Please restate the data below word for word, omitting all images.
• • • • • • •
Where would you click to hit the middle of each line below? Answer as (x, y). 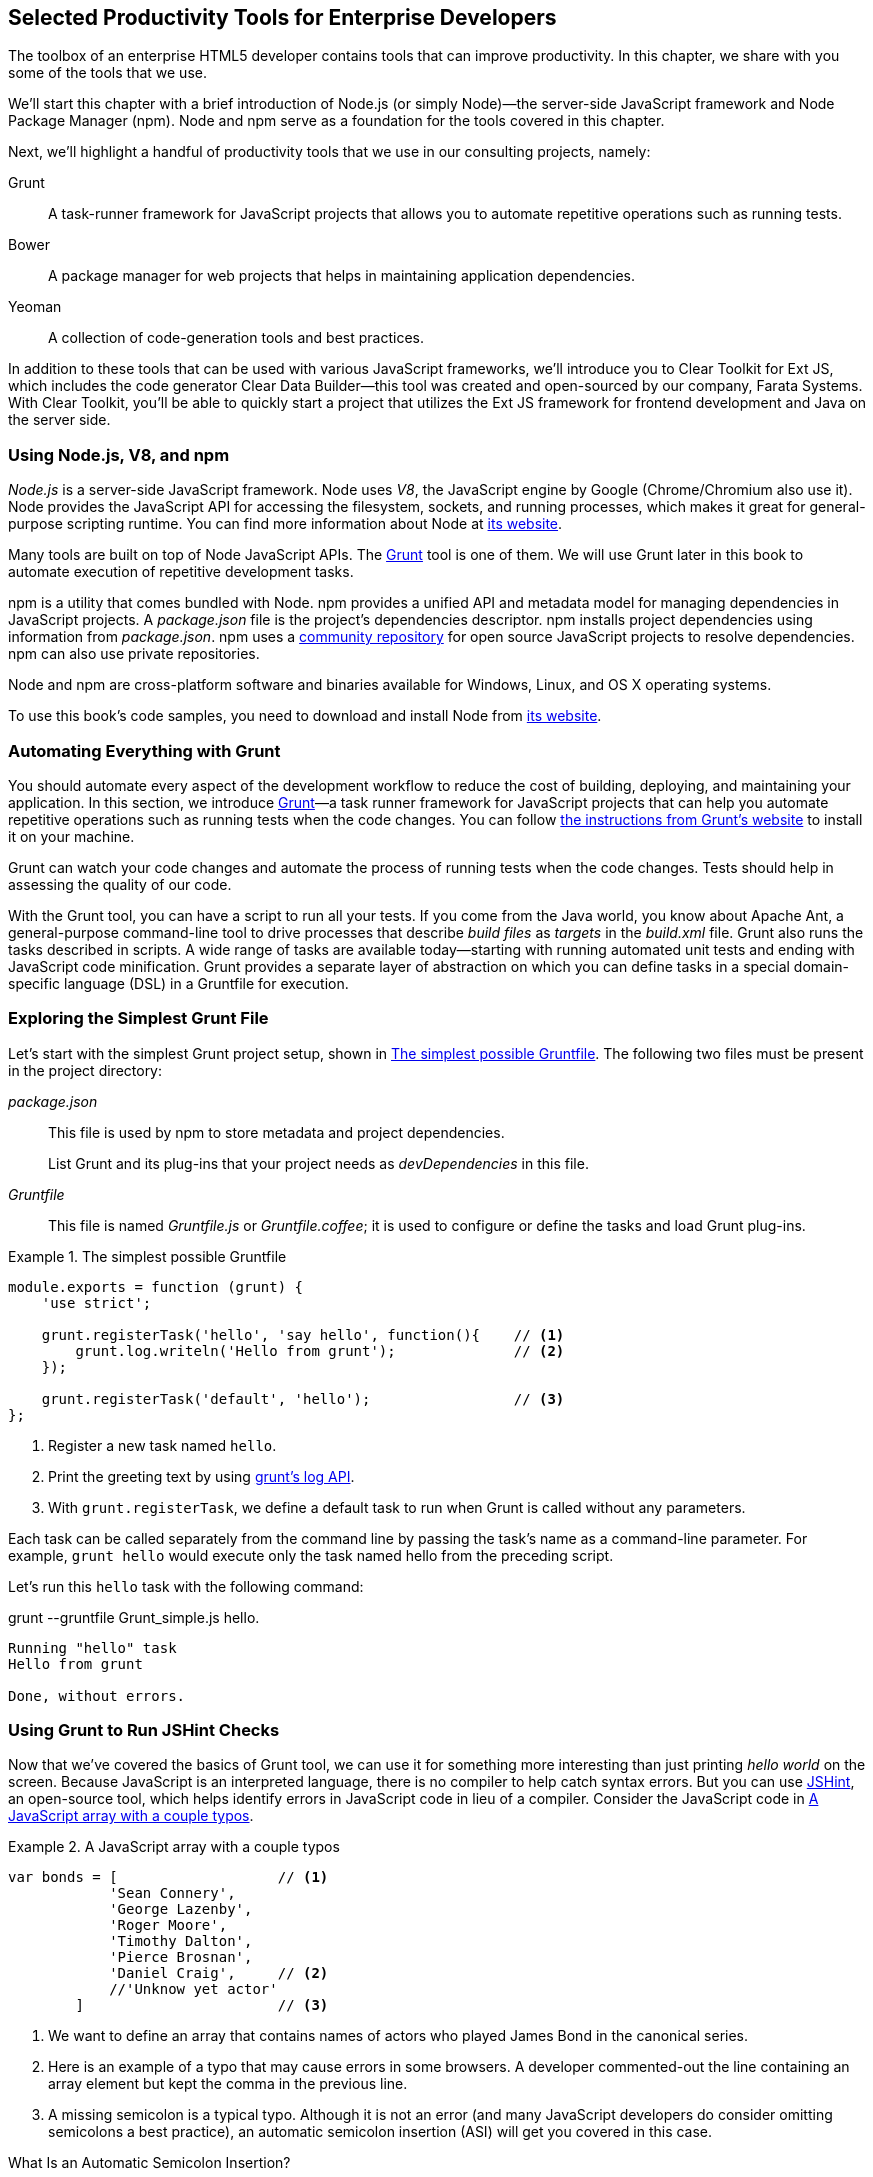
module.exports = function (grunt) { (156, 1286)
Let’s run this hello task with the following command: (186, 1586)
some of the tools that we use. (107, 73)
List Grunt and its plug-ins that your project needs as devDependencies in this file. (318, 1163)
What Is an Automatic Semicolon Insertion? (149, 2163)
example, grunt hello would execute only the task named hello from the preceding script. (311, 1555)
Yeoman (35, 307)
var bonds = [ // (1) (168, 1877)
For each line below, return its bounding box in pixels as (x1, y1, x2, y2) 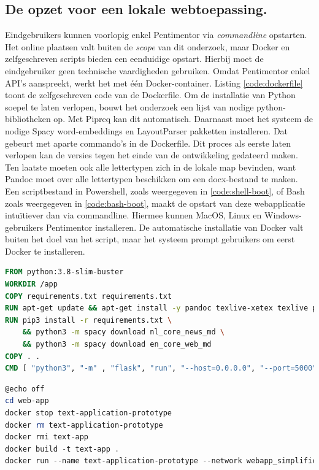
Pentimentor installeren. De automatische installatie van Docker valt (46, 220, 304, 233)
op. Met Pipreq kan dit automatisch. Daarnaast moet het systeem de (53, 112, 313, 125)
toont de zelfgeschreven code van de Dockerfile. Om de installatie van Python (5, 88, 296, 101)
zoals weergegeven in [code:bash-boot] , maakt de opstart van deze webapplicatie (5, 196, 306, 209)
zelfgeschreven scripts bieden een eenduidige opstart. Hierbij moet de (5, 52, 264, 65)
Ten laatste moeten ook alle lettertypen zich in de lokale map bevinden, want (5, 160, 296, 173)
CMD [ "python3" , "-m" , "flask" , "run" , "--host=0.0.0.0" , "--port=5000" (5, 364, 317, 373)
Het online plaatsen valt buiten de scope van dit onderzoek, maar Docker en (5, 40, 290, 53)
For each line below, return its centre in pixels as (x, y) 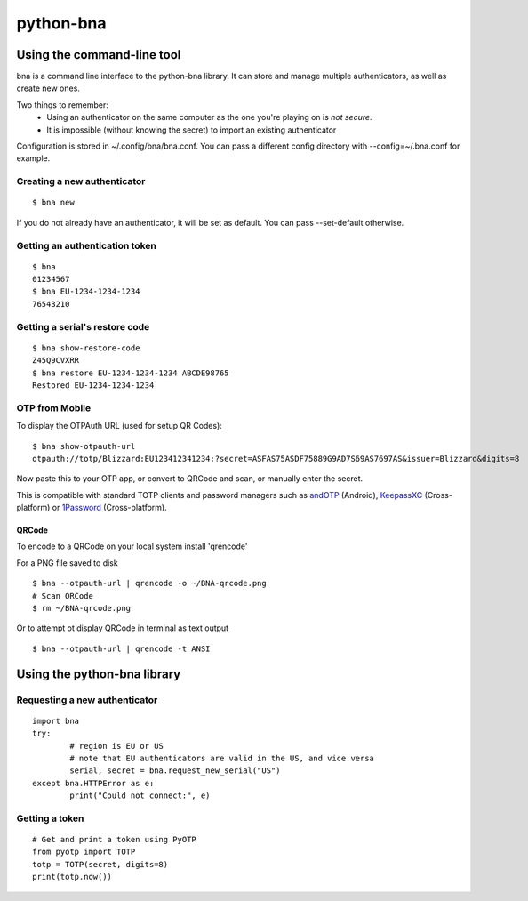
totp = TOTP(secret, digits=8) (100, 864)
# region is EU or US (117, 746)
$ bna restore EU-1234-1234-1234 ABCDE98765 (131, 373)
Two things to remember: (62, 105)
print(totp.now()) (72, 877)
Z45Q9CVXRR (56, 361)
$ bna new (53, 203)
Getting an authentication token (87, 245)
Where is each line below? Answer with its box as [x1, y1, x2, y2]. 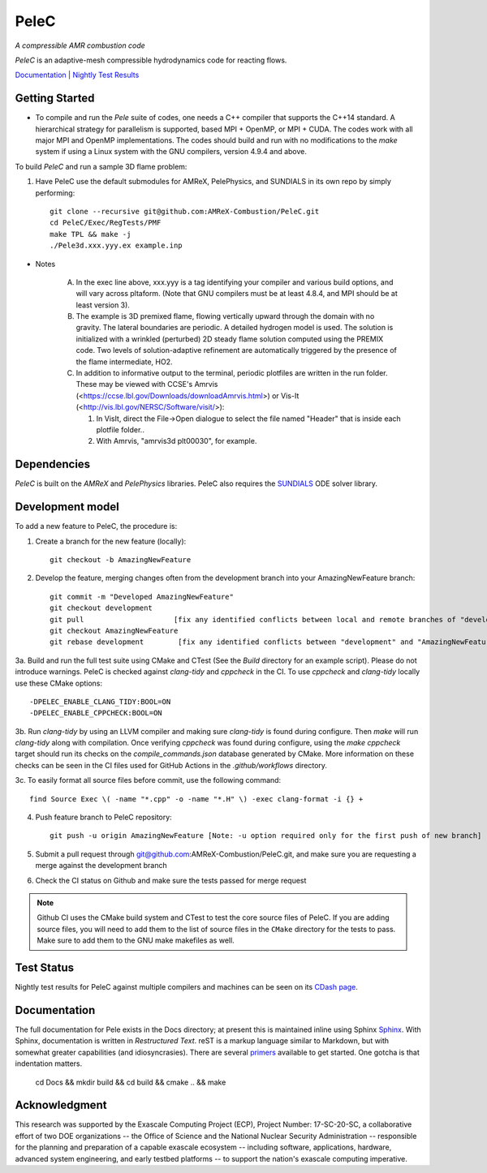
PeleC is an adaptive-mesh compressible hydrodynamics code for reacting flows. [15, 55, 287, 65]
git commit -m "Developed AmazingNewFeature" [50, 592, 235, 601]
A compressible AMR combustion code [15, 41, 145, 50]
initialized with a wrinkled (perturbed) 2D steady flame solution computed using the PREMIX [75, 333, 384, 344]
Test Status [15, 960, 75, 974]
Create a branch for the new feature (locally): [35, 536, 187, 546]
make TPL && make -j [50, 230, 131, 238]
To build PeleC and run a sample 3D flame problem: [15, 161, 187, 171]
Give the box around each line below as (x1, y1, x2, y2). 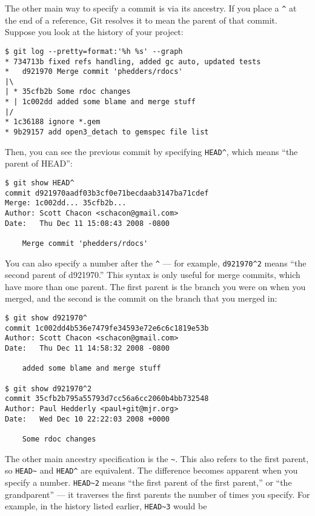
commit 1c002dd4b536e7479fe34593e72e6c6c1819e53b (5, 323, 209, 332)
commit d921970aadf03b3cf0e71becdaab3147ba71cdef (5, 188, 209, 197)
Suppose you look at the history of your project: (5, 25, 184, 38)
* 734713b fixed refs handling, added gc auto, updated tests (5, 57, 261, 66)
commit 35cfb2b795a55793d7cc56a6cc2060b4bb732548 (5, 394, 209, 403)
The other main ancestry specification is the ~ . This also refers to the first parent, (5, 452, 309, 465)
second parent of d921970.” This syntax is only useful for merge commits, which (5, 268, 300, 281)
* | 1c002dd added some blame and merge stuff (5, 98, 196, 107)
• • • • • • •
Result below:
Where would you click to hit the middle of each line below? Answer as (x, y). 
module.exports = function (grunt) { (156, 1286)
Let’s run this hello task with the following command: (186, 1586)
some of the tools that we use. (107, 73)
List Grunt and its plug-ins that your project needs as devDependencies in this file. (318, 1163)
What Is an Automatic Semicolon Insertion? (149, 2163)
example, grunt hello would execute only the task named hello from the preceding script. (311, 1555)
Yeoman (35, 307)
var bonds = [ // (1) (168, 1877)
For each line below, return its bounding box in pixels as (x1, y1, x2, y2) 
Pentimentor installeren. De automatische installatie van Docker valt (46, 220, 304, 233)
op. Met Pipreq kan dit automatisch. Daarnaast moet het systeem de (53, 112, 313, 125)
toont de zelfgeschreven code van de Dockerfile. Om de installatie van Python (5, 88, 296, 101)
zoals weergegeven in [code:bash-boot] , maakt de opstart van deze webapplicatie (5, 196, 306, 209)
zelfgeschreven scripts bieden een eenduidige opstart. Hierbij moet de (5, 52, 264, 65)
Ten laatste moeten ook alle lettertypen zich in de lokale map bevinden, want (5, 160, 296, 173)
CMD [ "python3" , "-m" , "flask" , "run" , "--host=0.0.0.0" , "--port=5000" (5, 364, 317, 373)
Het online plaatsen valt buiten de scope van dit onderzoek, maar Docker en (5, 40, 290, 53)
For each line below, return its centre in pixels as (x, y) 
totp = TOTP(secret, digits=8) (100, 864)
# region is EU or US (117, 746)
$ bna restore EU-1234-1234-1234 ABCDE98765 (131, 373)
Two things to remember: (62, 105)
print(totp.now()) (72, 877)
Z45Q9CVXRR (56, 361)
$ bna new (53, 203)
Getting an authentication token (87, 245)
Where is each line below? Answer with its box as [x1, y1, x2, y2]. 
PeleC is an adaptive-mesh compressible hydrodynamics code for reacting flows. [15, 55, 287, 65]
git commit -m "Developed AmazingNewFeature" [50, 592, 235, 601]
A compressible AMR combustion code [15, 41, 145, 50]
initialized with a wrinkled (perturbed) 2D steady flame solution computed using the PREMIX [75, 333, 384, 344]
Test Status [15, 960, 75, 974]
Create a branch for the new feature (locally): [35, 536, 187, 546]
make TPL && make -j [50, 230, 131, 238]
To build PeleC and run a sample 3D flame problem: [15, 161, 187, 171]
Give the box around each line below as (x1, y1, x2, y2). 
commit 1c002dd4b536e7479fe34593e72e6c6c1819e53b (5, 323, 209, 332)
commit d921970aadf03b3cf0e71becdaab3147ba71cdef (5, 188, 209, 197)
Suppose you look at the history of your project: (5, 25, 184, 38)
* 734713b fixed refs handling, added gc auto, updated tests (5, 57, 261, 66)
commit 35cfb2b795a55793d7cc56a6cc2060b4bb732548 (5, 394, 209, 403)
The other main ancestry specification is the ~ . This also refers to the first parent, (5, 452, 309, 465)
second parent of d921970.” This syntax is only useful for merge commits, which (5, 268, 300, 281)
* | 1c002dd added some blame and merge stuff (5, 98, 196, 107)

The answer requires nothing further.